··· DATA ···

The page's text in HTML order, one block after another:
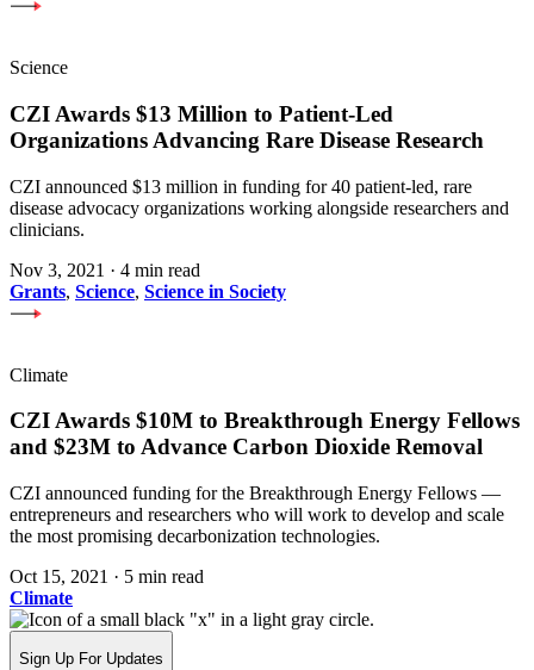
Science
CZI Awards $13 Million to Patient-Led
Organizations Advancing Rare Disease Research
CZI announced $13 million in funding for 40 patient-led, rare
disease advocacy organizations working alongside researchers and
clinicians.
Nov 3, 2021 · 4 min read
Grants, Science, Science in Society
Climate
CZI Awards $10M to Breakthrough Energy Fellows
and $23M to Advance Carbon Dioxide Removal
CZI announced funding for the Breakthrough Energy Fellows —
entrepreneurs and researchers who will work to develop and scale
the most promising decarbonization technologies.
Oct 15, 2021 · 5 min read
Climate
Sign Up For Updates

···
··· DATA ···

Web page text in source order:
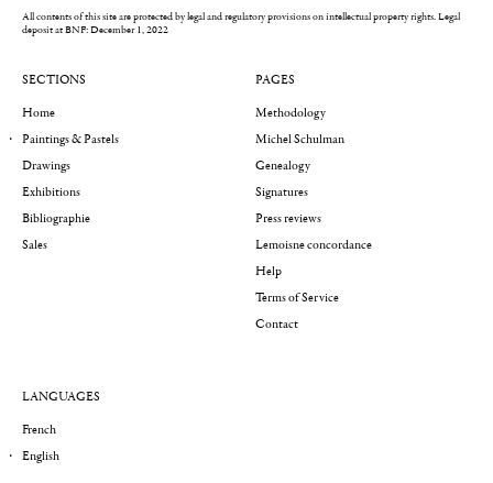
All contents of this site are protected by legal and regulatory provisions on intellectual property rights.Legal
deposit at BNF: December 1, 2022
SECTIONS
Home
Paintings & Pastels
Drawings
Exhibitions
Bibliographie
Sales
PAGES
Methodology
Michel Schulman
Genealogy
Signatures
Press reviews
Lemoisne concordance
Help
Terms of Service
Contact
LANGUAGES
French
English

···
··· DATA ···

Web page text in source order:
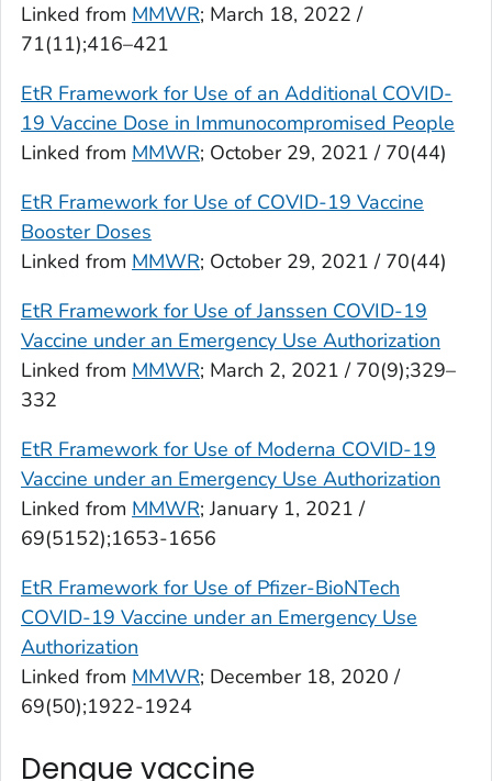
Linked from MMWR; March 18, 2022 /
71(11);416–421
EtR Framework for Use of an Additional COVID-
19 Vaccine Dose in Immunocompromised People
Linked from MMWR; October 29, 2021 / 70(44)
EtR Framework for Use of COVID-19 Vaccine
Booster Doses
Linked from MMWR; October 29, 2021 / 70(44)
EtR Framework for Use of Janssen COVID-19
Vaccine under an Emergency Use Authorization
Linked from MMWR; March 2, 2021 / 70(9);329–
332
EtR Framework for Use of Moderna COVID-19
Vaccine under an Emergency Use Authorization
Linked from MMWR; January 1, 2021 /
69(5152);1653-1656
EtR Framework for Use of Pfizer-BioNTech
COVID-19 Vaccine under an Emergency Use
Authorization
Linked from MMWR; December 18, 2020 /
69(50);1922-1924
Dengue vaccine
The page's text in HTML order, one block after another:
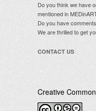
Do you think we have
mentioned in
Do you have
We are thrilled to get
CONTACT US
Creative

···

TASK ITEM
From the records above, determine how many lines hold "Energy" and give only that number.

ANSWER FOR THE TASK
2